** Exercise inputs follows **
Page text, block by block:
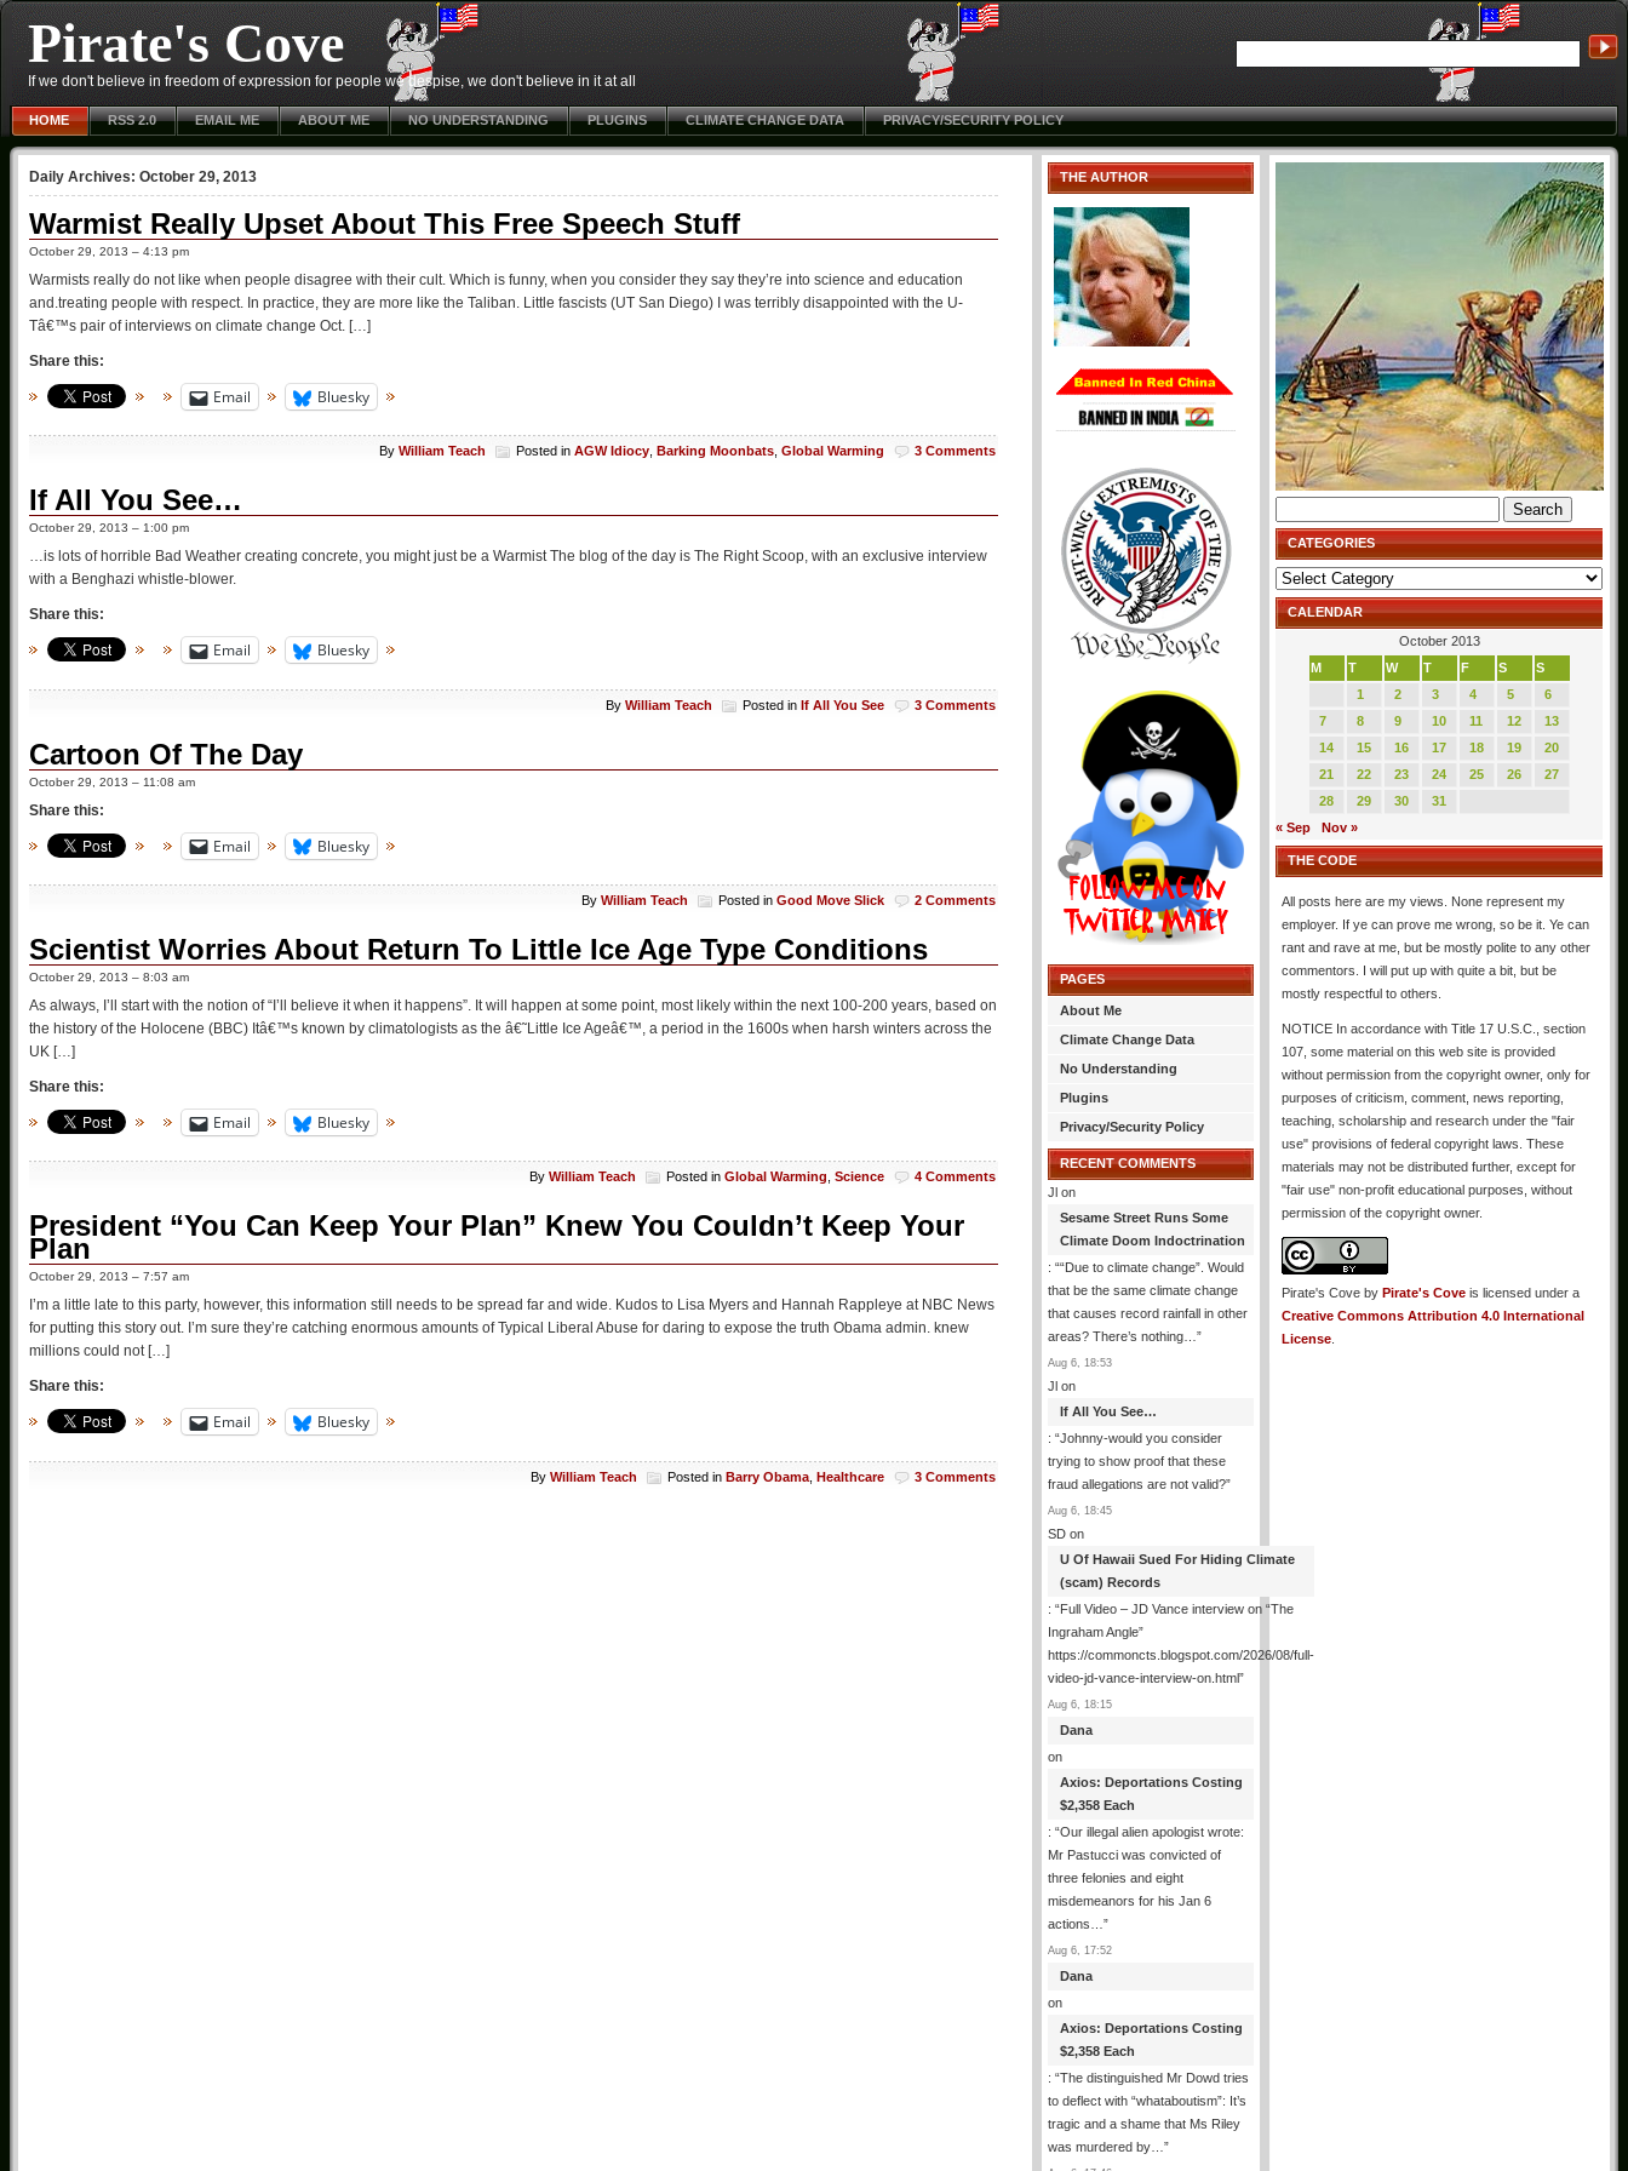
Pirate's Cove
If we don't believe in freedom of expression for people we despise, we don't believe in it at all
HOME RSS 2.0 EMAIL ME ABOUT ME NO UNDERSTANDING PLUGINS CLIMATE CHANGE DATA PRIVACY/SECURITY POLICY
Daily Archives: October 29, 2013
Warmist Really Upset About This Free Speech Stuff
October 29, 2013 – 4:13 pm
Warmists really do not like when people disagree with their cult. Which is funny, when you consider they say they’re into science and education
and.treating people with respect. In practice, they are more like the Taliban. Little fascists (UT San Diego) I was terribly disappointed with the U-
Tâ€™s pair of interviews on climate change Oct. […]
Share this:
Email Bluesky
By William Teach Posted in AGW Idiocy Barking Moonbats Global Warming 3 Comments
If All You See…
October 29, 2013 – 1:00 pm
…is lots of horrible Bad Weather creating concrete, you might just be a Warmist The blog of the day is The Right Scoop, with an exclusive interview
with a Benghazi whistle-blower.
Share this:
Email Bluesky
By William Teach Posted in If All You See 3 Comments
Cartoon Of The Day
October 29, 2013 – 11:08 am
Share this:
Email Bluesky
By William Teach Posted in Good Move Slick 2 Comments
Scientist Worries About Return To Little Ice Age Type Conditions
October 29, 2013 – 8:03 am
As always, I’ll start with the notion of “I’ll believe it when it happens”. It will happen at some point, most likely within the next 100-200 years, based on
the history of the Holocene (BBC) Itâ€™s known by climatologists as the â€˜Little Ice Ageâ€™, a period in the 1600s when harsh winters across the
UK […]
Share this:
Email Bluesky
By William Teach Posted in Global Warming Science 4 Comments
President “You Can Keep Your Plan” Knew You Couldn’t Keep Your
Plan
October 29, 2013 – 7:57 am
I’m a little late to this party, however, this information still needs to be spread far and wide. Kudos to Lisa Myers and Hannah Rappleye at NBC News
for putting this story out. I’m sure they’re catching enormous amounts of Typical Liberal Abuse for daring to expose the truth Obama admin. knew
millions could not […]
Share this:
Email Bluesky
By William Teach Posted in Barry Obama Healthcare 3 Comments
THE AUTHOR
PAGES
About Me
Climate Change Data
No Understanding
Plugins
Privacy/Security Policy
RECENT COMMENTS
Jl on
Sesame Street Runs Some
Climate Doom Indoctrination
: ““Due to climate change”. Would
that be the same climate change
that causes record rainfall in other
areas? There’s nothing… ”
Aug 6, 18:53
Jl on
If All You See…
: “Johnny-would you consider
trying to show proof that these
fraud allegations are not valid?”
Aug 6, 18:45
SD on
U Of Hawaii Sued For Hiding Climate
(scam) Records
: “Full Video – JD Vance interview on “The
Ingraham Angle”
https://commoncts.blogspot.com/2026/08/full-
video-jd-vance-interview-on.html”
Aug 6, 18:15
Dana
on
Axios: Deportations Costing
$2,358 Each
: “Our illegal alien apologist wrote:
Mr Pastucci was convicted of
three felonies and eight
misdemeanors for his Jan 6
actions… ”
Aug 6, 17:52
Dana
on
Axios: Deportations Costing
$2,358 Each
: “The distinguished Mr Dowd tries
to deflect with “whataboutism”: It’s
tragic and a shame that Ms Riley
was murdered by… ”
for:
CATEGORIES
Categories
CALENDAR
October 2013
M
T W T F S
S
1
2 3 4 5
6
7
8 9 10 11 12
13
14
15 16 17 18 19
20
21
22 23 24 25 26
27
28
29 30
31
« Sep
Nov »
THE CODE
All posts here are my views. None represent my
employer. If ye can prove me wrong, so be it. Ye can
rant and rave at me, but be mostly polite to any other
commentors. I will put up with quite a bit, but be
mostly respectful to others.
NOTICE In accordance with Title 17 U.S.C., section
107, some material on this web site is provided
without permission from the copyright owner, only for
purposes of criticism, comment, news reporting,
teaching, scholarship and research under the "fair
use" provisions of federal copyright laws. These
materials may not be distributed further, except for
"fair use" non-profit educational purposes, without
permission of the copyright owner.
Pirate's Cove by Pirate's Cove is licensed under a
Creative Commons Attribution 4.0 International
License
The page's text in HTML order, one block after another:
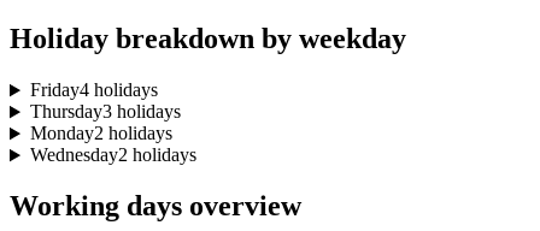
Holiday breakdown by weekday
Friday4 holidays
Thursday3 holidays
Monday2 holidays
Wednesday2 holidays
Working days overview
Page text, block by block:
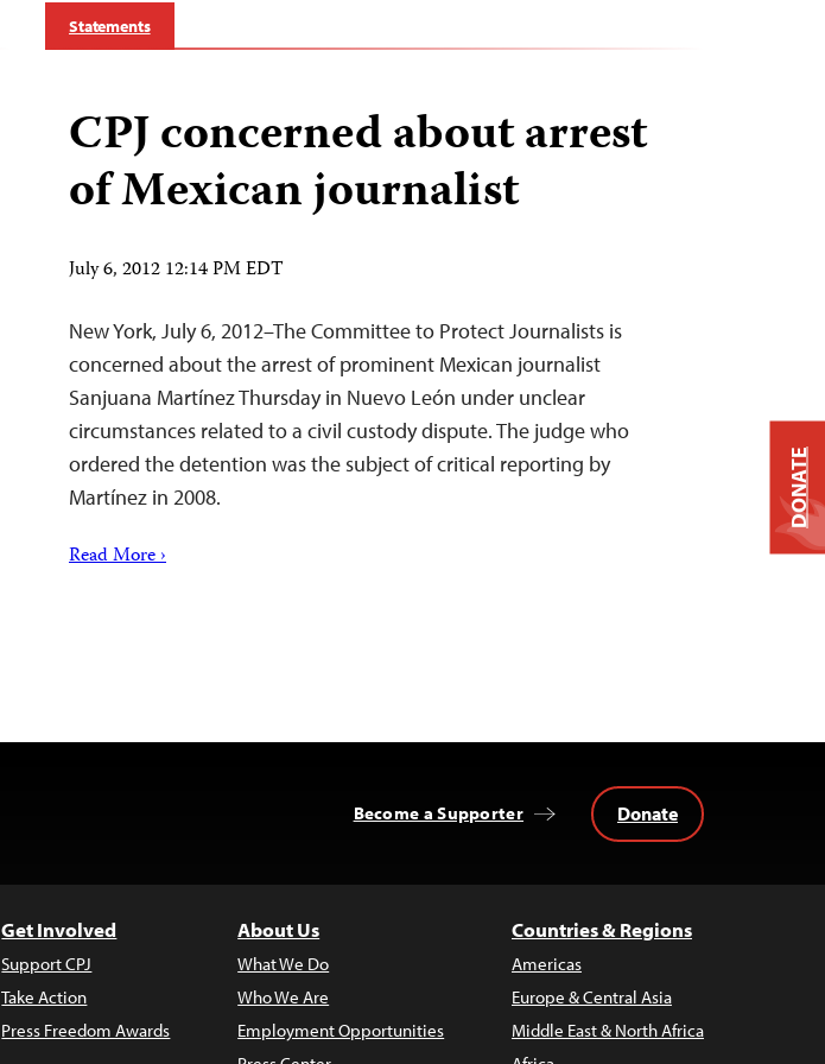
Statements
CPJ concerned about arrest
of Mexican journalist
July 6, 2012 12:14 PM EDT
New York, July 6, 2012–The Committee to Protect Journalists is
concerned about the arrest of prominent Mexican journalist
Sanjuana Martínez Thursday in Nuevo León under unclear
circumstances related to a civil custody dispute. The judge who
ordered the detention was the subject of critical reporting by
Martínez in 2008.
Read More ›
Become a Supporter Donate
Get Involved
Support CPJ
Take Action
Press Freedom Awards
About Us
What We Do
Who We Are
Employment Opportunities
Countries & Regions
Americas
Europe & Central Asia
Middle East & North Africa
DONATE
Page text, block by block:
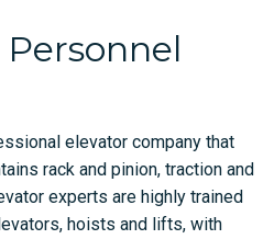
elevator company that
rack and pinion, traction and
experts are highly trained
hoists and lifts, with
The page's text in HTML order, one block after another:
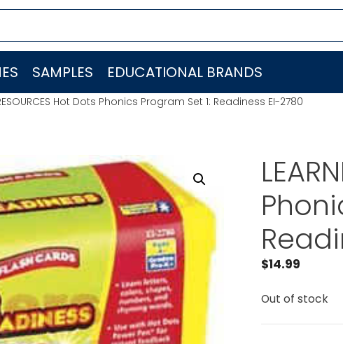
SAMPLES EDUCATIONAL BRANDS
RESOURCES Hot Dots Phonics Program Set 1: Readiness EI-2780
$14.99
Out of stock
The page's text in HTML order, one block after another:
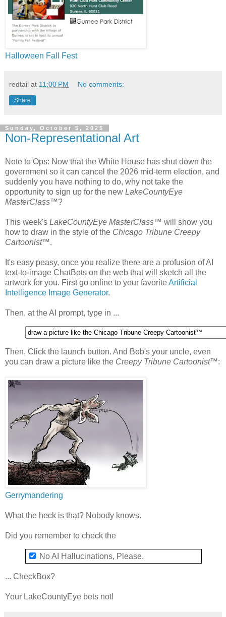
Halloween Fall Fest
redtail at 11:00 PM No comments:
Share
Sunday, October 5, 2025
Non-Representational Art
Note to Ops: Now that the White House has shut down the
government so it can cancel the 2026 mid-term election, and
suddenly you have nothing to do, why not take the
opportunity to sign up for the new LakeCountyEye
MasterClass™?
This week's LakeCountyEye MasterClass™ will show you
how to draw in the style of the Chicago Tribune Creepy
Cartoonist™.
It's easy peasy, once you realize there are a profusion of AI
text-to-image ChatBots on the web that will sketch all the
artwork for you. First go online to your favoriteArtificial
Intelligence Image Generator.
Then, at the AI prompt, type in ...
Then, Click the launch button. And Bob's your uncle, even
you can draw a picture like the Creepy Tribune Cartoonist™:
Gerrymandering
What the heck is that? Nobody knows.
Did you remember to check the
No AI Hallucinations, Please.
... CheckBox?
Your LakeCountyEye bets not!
** End of Exercise inputs **
Leaving out the pictures, restate the listing above exactly.

Your solution:
Page text, block by block:
Pirate's Cove
If we don't believe in freedom of expression for people we despise, we don't believe in it at all
HOME RSS 2.0 EMAIL ME ABOUT ME NO UNDERSTANDING PLUGINS CLIMATE CHANGE DATA PRIVACY/SECURITY POLICY
Daily Archives: October 29, 2013
Warmist Really Upset About This Free Speech Stuff
October 29, 2013 – 4:13 pm
Warmists really do not like when people disagree with their cult. Which is funny, when you consider they say they’re into science and education
and.treating people with respect. In practice, they are more like the Taliban. Little fascists (UT San Diego) I was terribly disappointed with the U-
Tâ€™s pair of interviews on climate change Oct. […]
Share this:
Email Bluesky
By William Teach Posted in AGW Idiocy Barking Moonbats Global Warming 3 Comments
If All You See…
October 29, 2013 – 1:00 pm
…is lots of horrible Bad Weather creating concrete, you might just be a Warmist The blog of the day is The Right Scoop, with an exclusive interview
with a Benghazi whistle-blower.
Share this:
Email Bluesky
By William Teach Posted in If All You See 3 Comments
Cartoon Of The Day
October 29, 2013 – 11:08 am
Share this:
Email Bluesky
By William Teach Posted in Good Move Slick 2 Comments
Scientist Worries About Return To Little Ice Age Type Conditions
October 29, 2013 – 8:03 am
As always, I’ll start with the notion of “I’ll believe it when it happens”. It will happen at some point, most likely within the next 100-200 years, based on
the history of the Holocene (BBC) Itâ€™s known by climatologists as the â€˜Little Ice Ageâ€™, a period in the 1600s when harsh winters across the
UK […]
Share this:
Email Bluesky
By William Teach Posted in Global Warming Science 4 Comments
President “You Can Keep Your Plan” Knew You Couldn’t Keep Your
Plan
October 29, 2013 – 7:57 am
I’m a little late to this party, however, this information still needs to be spread far and wide. Kudos to Lisa Myers and Hannah Rappleye at NBC News
for putting this story out. I’m sure they’re catching enormous amounts of Typical Liberal Abuse for daring to expose the truth Obama admin. knew
millions could not […]
Share this:
Email Bluesky
By William Teach Posted in Barry Obama Healthcare 3 Comments
THE AUTHOR
PAGES
About Me
Climate Change Data
No Understanding
Plugins
Privacy/Security Policy
RECENT COMMENTS
Jl on
Sesame Street Runs Some
Climate Doom Indoctrination
: ““Due to climate change”. Would
that be the same climate change
that causes record rainfall in other
areas? There’s nothing… ”
Aug 6, 18:53
Jl on
If All You See…
: “Johnny-would you consider
trying to show proof that these
fraud allegations are not valid?”
Aug 6, 18:45
SD on
U Of Hawaii Sued For Hiding Climate
(scam) Records
: “Full Video – JD Vance interview on “The
Ingraham Angle”
https://commoncts.blogspot.com/2026/08/full-
video-jd-vance-interview-on.html”
Aug 6, 18:15
Dana
on
Axios: Deportations Costing
$2,358 Each
: “Our illegal alien apologist wrote:
Mr Pastucci was convicted of
three felonies and eight
misdemeanors for his Jan 6
actions… ”
Aug 6, 17:52
Dana
on
Axios: Deportations Costing
$2,358 Each
: “The distinguished Mr Dowd tries
to deflect with “whataboutism”: It’s
tragic and a shame that Ms Riley
was murdered by… ”
for:
CATEGORIES
Categories
CALENDAR
October 2013
M
T W T F S
S
1
2 3 4 5
6
7
8 9 10 11 12
13
14
15 16 17 18 19
20
21
22 23 24 25 26
27
28
29 30
31
« Sep
Nov »
THE CODE
All posts here are my views. None represent my
employer. If ye can prove me wrong, so be it. Ye can
rant and rave at me, but be mostly polite to any other
commentors. I will put up with quite a bit, but be
mostly respectful to others.
NOTICE In accordance with Title 17 U.S.C., section
107, some material on this web site is provided
without permission from the copyright owner, only for
purposes of criticism, comment, news reporting,
teaching, scholarship and research under the "fair
use" provisions of federal copyright laws. These
materials may not be distributed further, except for
"fair use" non-profit educational purposes, without
permission of the copyright owner.
Pirate's Cove by Pirate's Cove is licensed under a
Creative Commons Attribution 4.0 International
License
The page's text in HTML order, one block after another:
Holiday breakdown by weekday
Friday4 holidays
Thursday3 holidays
Monday2 holidays
Wednesday2 holidays
Working days overview
Page text, block by block:
Statements
CPJ concerned about arrest
of Mexican journalist
July 6, 2012 12:14 PM EDT
New York, July 6, 2012–The Committee to Protect Journalists is
concerned about the arrest of prominent Mexican journalist
Sanjuana Martínez Thursday in Nuevo León under unclear
circumstances related to a civil custody dispute. The judge who
ordered the detention was the subject of critical reporting by
Martínez in 2008.
Read More ›
Become a Supporter Donate
Get Involved
Support CPJ
Take Action
Press Freedom Awards
About Us
What We Do
Who We Are
Employment Opportunities
Countries & Regions
Americas
Europe & Central Asia
Middle East & North Africa
DONATE
Page text, block by block:
elevator company that
rack and pinion, traction and
experts are highly trained
hoists and lifts, with
The page's text in HTML order, one block after another:
SAMPLES EDUCATIONAL BRANDS
RESOURCES Hot Dots Phonics Program Set 1: Readiness EI-2780
$14.99
Out of stock
The page's text in HTML order, one block after another:
Halloween Fall Fest
redtail at 11:00 PM No comments:
Share
Sunday, October 5, 2025
Non-Representational Art
Note to Ops: Now that the White House has shut down the
government so it can cancel the 2026 mid-term election, and
suddenly you have nothing to do, why not take the
opportunity to sign up for the new LakeCountyEye
MasterClass™?
This week's LakeCountyEye MasterClass™ will show you
how to draw in the style of the Chicago Tribune Creepy
Cartoonist™.
It's easy peasy, once you realize there are a profusion of AI
text-to-image ChatBots on the web that will sketch all the
artwork for you. First go online to your favoriteArtificial
Intelligence Image Generator.
Then, at the AI prompt, type in ...
Then, Click the launch button. And Bob's your uncle, even
you can draw a picture like the Creepy Tribune Cartoonist™:
Gerrymandering
What the heck is that? Nobody knows.
Did you remember to check the
No AI Hallucinations, Please.
... CheckBox?
Your LakeCountyEye bets not!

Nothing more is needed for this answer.